Levels of signaling proteins in type 2 diabetes

A possible defect in insulin signaling in T2D, which could give rise to the insulin resistance, is reduced levels of some of the proteins in the insulin signaling network. For the early insulin signaling proteins, i.e. IR and IRS1, there are ambiguous results for the protein levels in the normal and T2D states. We have observed a reduction to 55 % of normal protein levels for IR in adipocytes from T2D patients [167]. However, another study reports no differences between normal and T2D protein levels of IR in adipocytes [183]. In insulin binding competition experiments, adipocytes from T2D patients bound less insulin than normal adipocytes for all tested insulin concentrations, and the authors concluded that the deceased binding was caused by a reduced level of IR and not by a change in affinity in T2D adipocytes [184, 185]. Also in muscle tissue from T2D patients there seems to be a reduction of IR protein levels as compared to muscle tissue from normal subjects [182], but the authors provide no quantification of the results.
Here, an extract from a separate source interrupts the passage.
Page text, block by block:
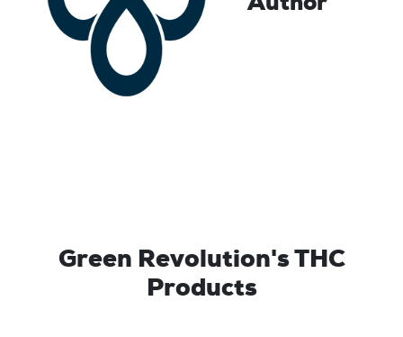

For IRS1, on the other hand, we have reported that there is no change in protein levels in adipocytes from T2D patients compared with non-diabetic subjects [66, 167], but others report a reduction in IRS1 protein levels [180, 183]. In muscle tissue from T2D patients there was no clear reduction of IRS1 protein levels [182]. In another study, human adipocytes were treated with high insulin and high glucose to make them insulin resistant [186]. After 2 hours of treatment, insulin-stimulated glucose uptake was markedly reduced, but without reduction in IRS1 or GLUT4 protein levels. After 6 or more hours, the IRS1 protein levels were reduced, but the insulin resistance was not caused by the IRS1 reduction since the insulin resistance preceded the IRS1 reduction [186]. The contradictory findings for levels of IR and IRS1 in diabetes can be a result of different handling of cells or individual/sub-population differences. We use our results from human adipocytes [66, 167]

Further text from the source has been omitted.